### RNN Model for churn or next event prediction

In [None]:
import os
import signal

import pandas as pd
import plotly.express as px

from customer_analysis.pipelines import RNNPipeline
from customer_analysis.utils.nn_datasets import EventSequenceDataPreparation
from customer_analysis.utils.visualization import plot_rnn_attention_heatmap
from customer_analysis.utils.data_processing import read_rnn_attention_data, \
    get_sequences_above_weights_threshold


In [None]:
import warnings

warnings.filterwarnings("ignore", category=UserWarning, module='distutils')
warnings.filterwarnings("ignore", category=UserWarning,
                        module='_distutils_hack')


In [None]:
# define task - eg. to predict churn or next event on below data
# NOTE: change also in config.json at "task" param.
churn = False


### Prepare BiGQuery [GA4] data

In [None]:
file_1 = "../data/bq-results-20230807_100k_20210130.json"
df1 = pd.read_json(file_1, lines=True)

file_2 = "../data/bq-results-20230807_100k_20210131.json"
df2 = pd.read_json(file_2, lines=True)

df = pd.concat([df1, df2], axis=0, ignore_index=True)


In [None]:
df.info()

#### Prepare mapping dictionaries

In [None]:
# Prepare events dictionaries + padded value
unique_events = df['event_name'].unique()
idx2even = {i: event for i, event in enumerate(list(unique_events))}
idx2even[len(idx2even)] = '<PAD>'

even2idx = {value: key for key, value in idx2even.items()}
idx2churn = {0: 'Not_Churned', 1: 'Churned'}

idx2even


In [None]:
df.rename(columns={'event_name': 'events_sequence'}, inplace=True)

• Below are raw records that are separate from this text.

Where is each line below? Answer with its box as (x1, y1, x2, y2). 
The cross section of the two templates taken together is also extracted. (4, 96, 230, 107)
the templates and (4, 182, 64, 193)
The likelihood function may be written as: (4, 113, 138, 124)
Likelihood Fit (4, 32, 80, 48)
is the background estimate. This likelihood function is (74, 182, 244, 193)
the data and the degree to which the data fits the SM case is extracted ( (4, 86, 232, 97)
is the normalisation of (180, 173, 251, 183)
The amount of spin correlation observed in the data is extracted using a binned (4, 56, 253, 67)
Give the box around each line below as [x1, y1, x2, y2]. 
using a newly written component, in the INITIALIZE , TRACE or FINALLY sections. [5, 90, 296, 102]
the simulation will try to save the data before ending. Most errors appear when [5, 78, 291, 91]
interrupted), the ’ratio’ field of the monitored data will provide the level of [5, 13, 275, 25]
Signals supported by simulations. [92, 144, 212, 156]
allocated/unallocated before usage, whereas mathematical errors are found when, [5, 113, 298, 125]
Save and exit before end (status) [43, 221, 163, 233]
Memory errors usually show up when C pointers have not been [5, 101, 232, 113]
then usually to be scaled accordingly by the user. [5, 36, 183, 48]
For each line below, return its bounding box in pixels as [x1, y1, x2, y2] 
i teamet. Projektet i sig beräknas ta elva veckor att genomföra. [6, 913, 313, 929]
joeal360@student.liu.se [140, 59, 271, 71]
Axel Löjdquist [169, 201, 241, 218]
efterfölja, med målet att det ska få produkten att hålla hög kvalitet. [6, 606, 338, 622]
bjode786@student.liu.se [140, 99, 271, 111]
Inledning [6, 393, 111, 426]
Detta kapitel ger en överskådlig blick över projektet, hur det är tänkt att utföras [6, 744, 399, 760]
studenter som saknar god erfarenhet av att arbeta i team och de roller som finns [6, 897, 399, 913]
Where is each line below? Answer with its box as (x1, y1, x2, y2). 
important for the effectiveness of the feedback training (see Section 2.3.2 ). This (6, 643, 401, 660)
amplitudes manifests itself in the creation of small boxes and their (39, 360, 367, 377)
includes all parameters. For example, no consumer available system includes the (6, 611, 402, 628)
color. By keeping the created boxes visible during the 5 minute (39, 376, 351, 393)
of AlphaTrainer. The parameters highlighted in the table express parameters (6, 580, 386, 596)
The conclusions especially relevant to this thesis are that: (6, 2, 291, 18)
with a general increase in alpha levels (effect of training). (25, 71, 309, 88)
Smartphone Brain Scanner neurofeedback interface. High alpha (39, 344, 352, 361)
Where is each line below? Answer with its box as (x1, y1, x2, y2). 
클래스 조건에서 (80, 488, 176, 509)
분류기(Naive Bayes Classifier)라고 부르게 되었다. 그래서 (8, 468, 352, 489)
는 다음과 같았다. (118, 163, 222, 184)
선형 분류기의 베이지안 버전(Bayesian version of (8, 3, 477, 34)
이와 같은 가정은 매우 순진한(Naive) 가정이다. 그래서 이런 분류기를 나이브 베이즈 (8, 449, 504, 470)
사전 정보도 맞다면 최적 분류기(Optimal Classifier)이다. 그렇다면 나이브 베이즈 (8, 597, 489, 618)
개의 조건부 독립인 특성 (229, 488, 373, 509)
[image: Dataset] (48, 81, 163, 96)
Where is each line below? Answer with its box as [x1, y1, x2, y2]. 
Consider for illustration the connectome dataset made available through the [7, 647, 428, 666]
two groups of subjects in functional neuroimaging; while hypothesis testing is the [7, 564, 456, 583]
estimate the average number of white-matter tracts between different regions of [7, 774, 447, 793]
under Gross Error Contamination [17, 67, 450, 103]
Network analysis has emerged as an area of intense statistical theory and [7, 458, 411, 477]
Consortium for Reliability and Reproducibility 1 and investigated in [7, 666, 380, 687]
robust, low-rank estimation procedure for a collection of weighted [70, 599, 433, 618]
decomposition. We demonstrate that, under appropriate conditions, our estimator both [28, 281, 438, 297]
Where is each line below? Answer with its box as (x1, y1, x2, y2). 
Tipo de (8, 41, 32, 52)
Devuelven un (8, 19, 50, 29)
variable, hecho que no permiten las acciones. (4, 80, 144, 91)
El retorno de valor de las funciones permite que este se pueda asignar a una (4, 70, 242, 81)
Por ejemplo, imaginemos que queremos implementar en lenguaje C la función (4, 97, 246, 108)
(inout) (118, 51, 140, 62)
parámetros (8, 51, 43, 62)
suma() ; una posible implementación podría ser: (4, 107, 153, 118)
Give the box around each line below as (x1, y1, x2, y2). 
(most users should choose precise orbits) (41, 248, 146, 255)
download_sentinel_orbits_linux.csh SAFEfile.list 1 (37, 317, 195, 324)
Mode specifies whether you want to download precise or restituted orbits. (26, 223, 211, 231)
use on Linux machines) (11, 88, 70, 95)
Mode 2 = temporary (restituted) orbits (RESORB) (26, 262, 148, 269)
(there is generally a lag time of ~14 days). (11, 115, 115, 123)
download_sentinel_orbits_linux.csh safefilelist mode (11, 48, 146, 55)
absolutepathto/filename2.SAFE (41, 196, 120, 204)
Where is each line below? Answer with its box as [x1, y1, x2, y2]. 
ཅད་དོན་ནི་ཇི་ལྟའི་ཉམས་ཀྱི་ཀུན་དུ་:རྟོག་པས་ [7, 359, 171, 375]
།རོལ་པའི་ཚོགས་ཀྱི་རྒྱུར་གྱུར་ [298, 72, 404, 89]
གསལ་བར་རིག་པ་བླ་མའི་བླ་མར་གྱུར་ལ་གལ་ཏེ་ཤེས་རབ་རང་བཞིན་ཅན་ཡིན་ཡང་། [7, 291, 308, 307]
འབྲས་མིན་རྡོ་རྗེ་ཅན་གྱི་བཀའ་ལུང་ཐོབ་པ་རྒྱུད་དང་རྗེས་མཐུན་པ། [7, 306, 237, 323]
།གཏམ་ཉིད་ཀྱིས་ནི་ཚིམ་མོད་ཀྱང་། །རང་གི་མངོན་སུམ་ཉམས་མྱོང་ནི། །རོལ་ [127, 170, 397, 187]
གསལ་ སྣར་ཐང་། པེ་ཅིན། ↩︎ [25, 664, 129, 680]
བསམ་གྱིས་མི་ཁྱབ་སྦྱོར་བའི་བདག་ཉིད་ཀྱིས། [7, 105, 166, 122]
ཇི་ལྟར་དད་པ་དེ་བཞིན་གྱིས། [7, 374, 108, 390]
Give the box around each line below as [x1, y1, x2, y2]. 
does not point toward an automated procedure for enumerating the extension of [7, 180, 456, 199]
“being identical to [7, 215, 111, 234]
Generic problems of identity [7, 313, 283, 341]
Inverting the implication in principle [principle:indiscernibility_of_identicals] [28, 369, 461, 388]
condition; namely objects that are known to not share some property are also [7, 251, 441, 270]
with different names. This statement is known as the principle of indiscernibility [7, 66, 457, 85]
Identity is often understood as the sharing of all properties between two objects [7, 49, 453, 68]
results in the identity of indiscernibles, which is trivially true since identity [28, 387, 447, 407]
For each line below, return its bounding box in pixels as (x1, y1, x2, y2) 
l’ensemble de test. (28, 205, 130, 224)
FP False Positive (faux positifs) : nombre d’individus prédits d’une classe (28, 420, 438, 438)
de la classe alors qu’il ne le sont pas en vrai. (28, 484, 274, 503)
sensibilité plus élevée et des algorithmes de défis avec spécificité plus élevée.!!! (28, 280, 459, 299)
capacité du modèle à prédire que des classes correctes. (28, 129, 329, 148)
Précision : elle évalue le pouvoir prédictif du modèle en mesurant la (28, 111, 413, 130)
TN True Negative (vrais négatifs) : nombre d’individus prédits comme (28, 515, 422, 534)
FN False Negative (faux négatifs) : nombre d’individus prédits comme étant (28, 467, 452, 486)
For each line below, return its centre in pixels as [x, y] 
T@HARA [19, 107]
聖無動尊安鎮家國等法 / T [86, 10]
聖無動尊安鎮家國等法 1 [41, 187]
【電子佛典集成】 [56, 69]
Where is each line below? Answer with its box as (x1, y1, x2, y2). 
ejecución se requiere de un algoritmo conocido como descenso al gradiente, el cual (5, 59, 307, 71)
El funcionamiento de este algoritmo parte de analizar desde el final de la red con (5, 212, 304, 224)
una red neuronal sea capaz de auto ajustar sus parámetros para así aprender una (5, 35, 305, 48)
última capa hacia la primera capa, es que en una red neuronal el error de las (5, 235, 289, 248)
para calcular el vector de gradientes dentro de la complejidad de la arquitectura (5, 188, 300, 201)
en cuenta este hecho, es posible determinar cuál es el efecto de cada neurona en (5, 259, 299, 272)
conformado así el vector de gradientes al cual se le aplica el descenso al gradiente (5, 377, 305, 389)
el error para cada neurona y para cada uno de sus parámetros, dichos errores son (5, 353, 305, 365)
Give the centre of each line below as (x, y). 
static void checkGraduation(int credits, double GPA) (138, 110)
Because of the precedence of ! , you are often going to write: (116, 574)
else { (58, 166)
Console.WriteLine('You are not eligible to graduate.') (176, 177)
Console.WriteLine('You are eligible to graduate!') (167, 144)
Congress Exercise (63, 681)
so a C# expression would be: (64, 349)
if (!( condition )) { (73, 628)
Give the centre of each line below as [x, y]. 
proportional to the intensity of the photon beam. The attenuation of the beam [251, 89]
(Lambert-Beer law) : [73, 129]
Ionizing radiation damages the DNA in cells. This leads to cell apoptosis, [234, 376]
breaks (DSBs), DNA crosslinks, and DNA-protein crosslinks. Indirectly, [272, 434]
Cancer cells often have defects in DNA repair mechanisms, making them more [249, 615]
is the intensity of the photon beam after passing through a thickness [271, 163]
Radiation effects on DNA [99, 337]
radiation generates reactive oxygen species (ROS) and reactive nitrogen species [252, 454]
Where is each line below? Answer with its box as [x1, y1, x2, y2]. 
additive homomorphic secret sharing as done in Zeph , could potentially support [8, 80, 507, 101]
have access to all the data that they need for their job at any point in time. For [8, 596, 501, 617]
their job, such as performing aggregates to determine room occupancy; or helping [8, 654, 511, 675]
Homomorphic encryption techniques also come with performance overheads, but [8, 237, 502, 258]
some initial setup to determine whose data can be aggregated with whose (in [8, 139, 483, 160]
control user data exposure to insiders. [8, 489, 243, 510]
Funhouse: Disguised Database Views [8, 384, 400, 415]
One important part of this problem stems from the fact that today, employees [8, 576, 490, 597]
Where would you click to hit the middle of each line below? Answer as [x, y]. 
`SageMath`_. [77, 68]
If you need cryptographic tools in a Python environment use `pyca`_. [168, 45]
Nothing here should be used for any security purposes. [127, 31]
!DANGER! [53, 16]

#### Prepare data for next event prediction - rather short sequences of events (per session)

In [None]:
# Extract session ID from the data
def get_session_id(event_params):
    for param in event_params:
        if param['key'] == 'ga_session_id':
            return param['value']['int_value']
    return None


df['session_id'] = df['event_params'].apply(get_session_id)


In [None]:
# Group data -> all events per user session (not for churn prediction)
grouped_session_df = pd.DataFrame(df.sort_values(
    ['user_pseudo_id', 'event_timestamp'])
    .groupby(['user_pseudo_id', 'session_id'])['events_sequence'].apply(list))
grouped_session_df.reset_index(inplace=True)

grouped_session_df.info()

#### Prepare data for churn prediction - long sequences of events

Below approach for churn defninition is based on:
- https://github.com/GoogleCloudPlatform/analytics-componentized-patterns/blob/master/gaming/propensity-model/bqml/bqml_ga4_gaming_propensity_to_churn.ipynb

In [None]:
# Define churn per user
firstlasttouch = df.groupby('user_pseudo_id').agg(
    {'event_timestamp': ['min', 'max']})
firstlasttouch.columns = ['user_first_engagement', 'user_last_engagement']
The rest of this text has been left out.